Specific heat x volume x density x temp rise
1.0 kJ kg-1 K-1 * 500 m3 * 1.27 kg m-3 * 20 K= 12700 kJ (3.5 kWh) for a 20 C rise.
So, let's assume a typical house with 16k bricks of 2.5 kg each - and that on average only the inner half the bricks will be heated
Specific heat x mass x temp rise
0.8 kJ kg-1 K-1 * 20000 kg * 20 K = 320,000 kJ (89 kWh)
Different types of insulation will alter the effects of the bricks - cavity wall insulation will heat about half the bricks - the outer skin won't be heated because of the insulation.
Internal insulation will remove most of the bricks from being heater, and external insulation will mean most of the bricks contribute.
These have different effects on house heating - external wall insulated houses will take a long time to heat up, but stay warm for longer. Internal insulated houses will heat up very quickly, but cool down very quickly when the heating stops.
Stone has a much higher density and specific heat than brick, so the effects are even more dramatic in stonebuilt houses/cottages, especially where the internal walls are also solid stone.0 -
Hi
Quick rule of thumb ..... 1kW for 1Hour raises 1Tonne 1degreeC ...
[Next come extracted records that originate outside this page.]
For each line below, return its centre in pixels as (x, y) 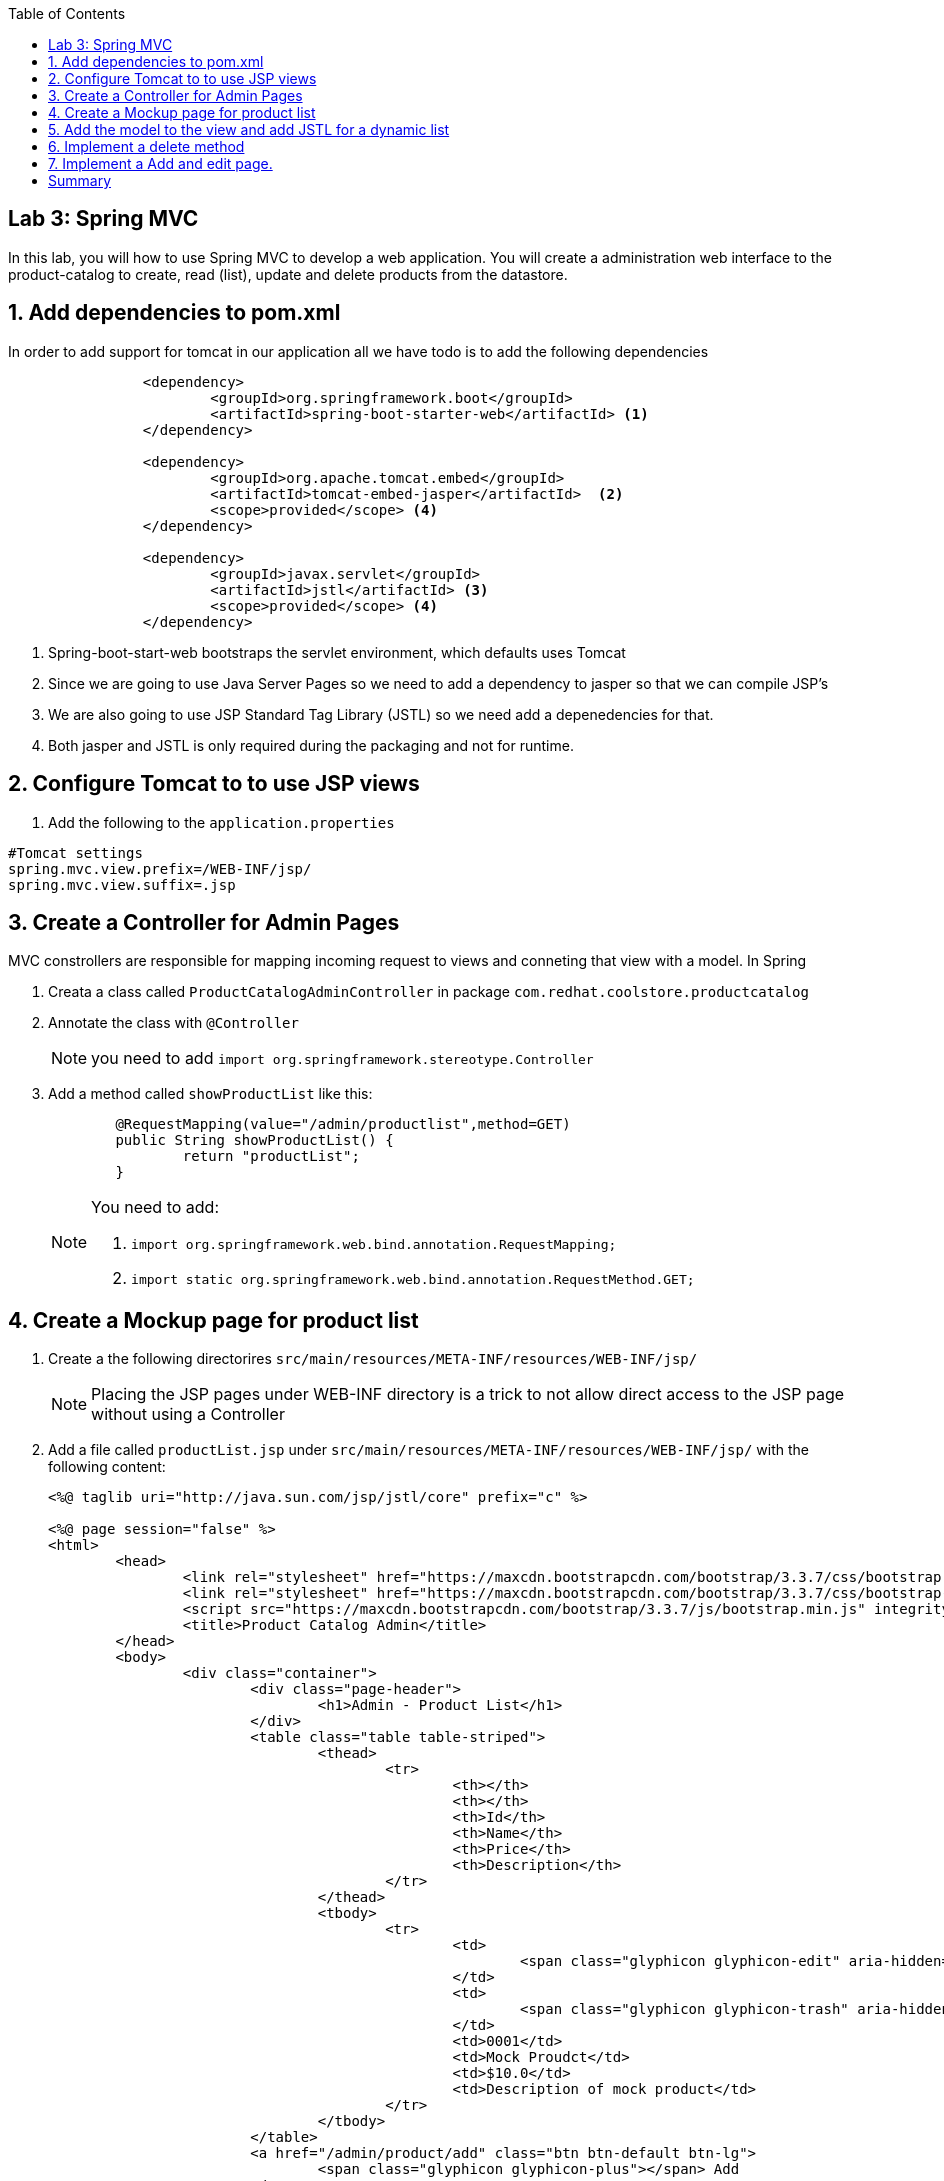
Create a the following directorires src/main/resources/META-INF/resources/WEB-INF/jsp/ (373, 1359)
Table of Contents (67, 13)
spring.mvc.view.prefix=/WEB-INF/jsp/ (160, 868)
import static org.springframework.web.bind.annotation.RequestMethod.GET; (413, 1280)
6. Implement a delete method (146, 146)
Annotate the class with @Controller (173, 1023)
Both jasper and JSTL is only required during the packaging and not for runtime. (311, 745)
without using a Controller (188, 1414)

Now, all you need to know is the weight of the structure inside the insulated envelope (assuming cavity & loft), add the weight of the air (~1.2kg/cu m) and you have a rough idea for your property .... so, using water as a weight baseline at 1Tonne/cubic metre for a quick guess allow for a specific gravity of something like 2 for solid walls (brick/mortar/concrete), 1 for plasterboard and 0.5 for wood ... (at the top end of the scale, as we don't know the construction material - if you live in an insulated shipping container or battleship, steel comes in at just under 8 ..
)
... anything more accurate and you'll need a pretty complex spread-sheet and access to a materials database ...
HTH
Z"We are what we repeatedly do, excellence then is not an act, but a habit. " ...... Aristotle
0 -
I wondered if someone would be so kind as to do a sanity check on my methodology for heat transfer and losses in the outlined below building.
HOUSE DESCRIPTION
10 meters x 10 meters x 5 meters = 500m3
2 Floors
Central Heating = 100 liters
Boiler and Structure Warm up Time from Cold = 1hr
HOUSE STRUCTURE
Brick Walls: 200m2 – Specific Heat = 0.8 (kJ/kg K)
Concrete Floor: 100m2 – Specific Heat = 0.8 (kJ/kg K)
Plaster Ceiling: 100m2 – Specific Heat = 1.0 (kJ/kg K)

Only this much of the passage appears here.